I've got this script:
set -euxo pipefail
# See https://formulae.brew.sh/formula/boost
# See https://stackoverflow.com/questions/1577838/how-to-build-boost-libraries-for-iphone
wget https://boostorg.jfrog.io/artifactory/main/release/1.83.0/source/boost_1_83_0.tar.bz2
tar zxf boost_1_83_0.tar.bz2
mv boost_1_83_0 boost
root=`pwd`
cd boost
B2_ARGS="-a -j12 --with-iostreams --with-regex"
# Build for simulator
./bootstrap.sh --prefix=$root/install-ios-sim
IOSSIM_SDK_PATH=$(xcrun --sdk iphonesimulator --show-sdk-path)
cat << EOF >> project-config.jam
# IOS Arm Simulator
using clang : iphonesimulatorarm64
: xcrun clang++ -arch arm64 -stdlib=libc++ -std=c++20 -miphoneos-version-min=16.0 -fvisibility-inlines-hidden -target arm64-apple-ios16.0-simulator -isysroot $IOSSIM_SDK_PATH
;
EOF
./b2 $B2_ARGS --prefix=$root/install-ios-sim toolset=clang-iphonesimulatorarm64 link=static install
xcodebuild -create-xcframework thinks ./install-ios-sim/libboost_iostreams.a is not for the simulator.
Specifically, if you run the following after the build script, it will show the binary is ios-arm64.

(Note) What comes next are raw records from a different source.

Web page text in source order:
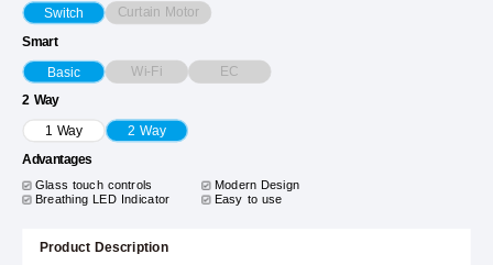
Switch Curtain Motor
Smart
Basic Wi-Fi EC
2 Way
1 Way 2 Way
Advantages
Glass touch controls Modern Design
Breathing LED Indicator Easy to use
Product Description
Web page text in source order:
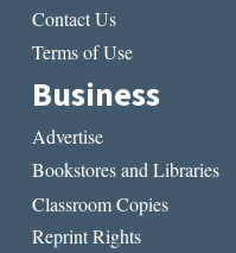
Contact Us
Terms of Use
Business
Advertise
Bookstores and Libraries
Classroom Copies
Reprint Rights
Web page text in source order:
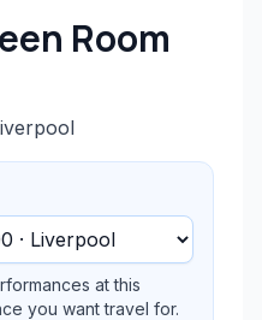
Room
at this
you want travel for.
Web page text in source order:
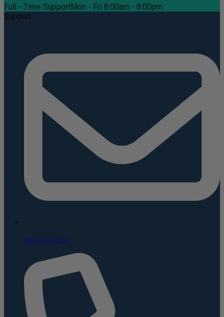
Full - Time SupportMon - Fri 8:00am - 8:00pm
Support
Message Us
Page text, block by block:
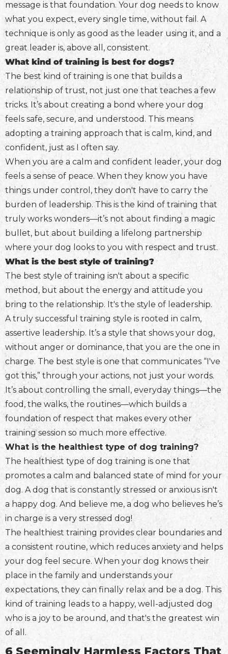
message is that foundation. Your dog needs to know
what you expect, every single time, without fail. A
technique is only as good as the leader using it, and a
great leader is, above all, consistent.
What kind of training is best for dogs?
The best kind of training is one that builds a
relationship of trust, not just one that teaches a few
tricks. It’s about creating a bond where your dog
feels safe, secure, and understood. This means
adopting a training approach that is calm, kind, and
confident, just as I often say.
When you are a calm and confident leader, your dog
feels a sense of peace. When they know you have
things under control, they don't have to carry the
burden of leadership. This is the kind of training that
truly works wonders—it’s not about finding a magic
bullet, but about building a lifelong partnership
where your dog looks to you with respect and trust.
What is the best style of training?
The best style of training isn't about a specific
method, but about the energy and attitude you
bring to the relationship. It's the style of leadership.
A truly successful training style is rooted in calm,
assertive leadership. It’s a style that shows your dog,
without anger or dominance, that you are the one in
charge. The best style is one that communicates “I've
got this,” through your actions, not just your words.
It’s about controlling the small, everyday things—the
food, the walks, the routines—which builds a
foundation of respect that makes every other
training session so much more effective.
What is the healthiest type of dog training?
The healthiest type of dog training is one that
promotes a calm and balanced state of mind for your
dog. A dog that is constantly stressed or anxious isn't
a happy dog. And believe me, a dog who believes he’s
in charge is a very stressed dog!
The healthiest training provides clear boundaries and
a consistent routine, which reduces anxiety and helps
your dog feel secure. When your dog knows their
place in the family and understands your
expectations, they can finally relax and be a dog. This
kind of training leads to a happy, well-adjusted dog
who is a joy to be around, and that's the greatest win
of all.
6 Seemingly Harmless Factors That
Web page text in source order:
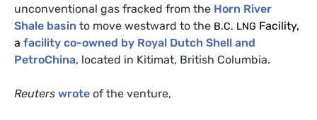
unconventional gas fracked from the Horn River
Shale basin to move westward to the B.C. LNG Facility,
a facility co-owned by Royal Dutch Shell and
PetroChina, located in Kitimat, British Columbia.
Reuters wrote of the venture,
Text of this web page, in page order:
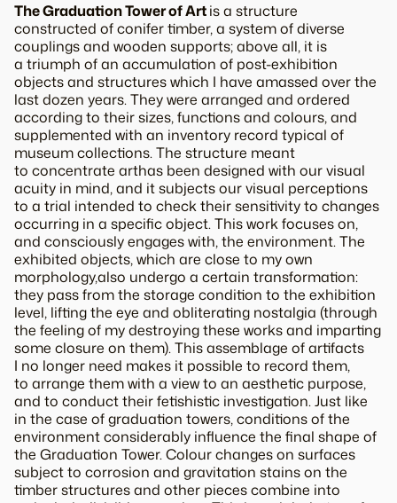
The Graduation Tower of Artis a structure
constructed of conifer timber, a system of diverse
couplings and wooden supports; above all, it is
a triumph of an accumulation of post-exhibition
objects and structures which I have amassed over the
last dozen years. They were arranged and ordered
according to their sizes, functions and colours, and
supplemented with an inventory record typical of
museum collections. The structure meant
to concentrate arthas been designed with our visual
acuity in mind, and it subjects our visual perceptions
to a trial intended to check their sensitivity to changes
occurring in a specific object. This work focuses on,
and consciously engages with, the environment. The
exhibited objects, which are close to my own
morphology,also undergo a certain transformation:
they pass from the storage condition to the exhibition
level, lifting the eye and obliterating nostalgia (through
the feeling of my destroying these works and imparting
some closure on them). This assemblage of artifacts
I no longer need makes it possible to record them,
to arrange them with a view to an aesthetic purpose,
and to conduct their fetishistic investigation. Just like
in the case of graduation towers, conditions of the
environment considerably influence the final shape of
the Graduation Tower. Colour changes on surfaces
subject to corrosion and gravitation stains on the
timber structures and other pieces combine into
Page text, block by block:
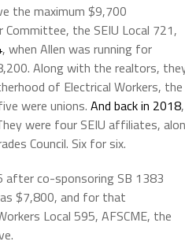
the maximum $9,700
the SEIU Local 721,
, when Allen was running for
Along with the realtors,
of Electrical Workers, the
were unions. And back in 2018,
were four SEIU affiliates,
Council. Six for six.
after co-sponsoring SB 1383
$7,800, and for that
Local 595, AFSCME, the
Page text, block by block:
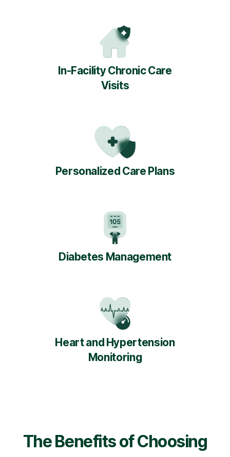
In-Facility Chronic Care
Visits
Personalized Care Plans
Diabetes Management
Heart and Hypertension
Monitoring
The Benefits of Choosing

xcodebuild -create-xcframework \
-library install-ios-sim/lib/libboost_iostreams.a \
-headers install-ios-sim/include \
-output boost.xcframework
I know how to use lipo, etc to determine the architecture of a library, but I don't know how create-xcframework differentiates a simulator binary from an iOS binary.
Note: I've also tried using the boost build script by Pete Goodliffe which generates an xcframework. However, I need a normal install of boost because I'm compiling other libraries against it. I couldn't get the script to do that. I also don't understand how the script successfully generates a simulator binary.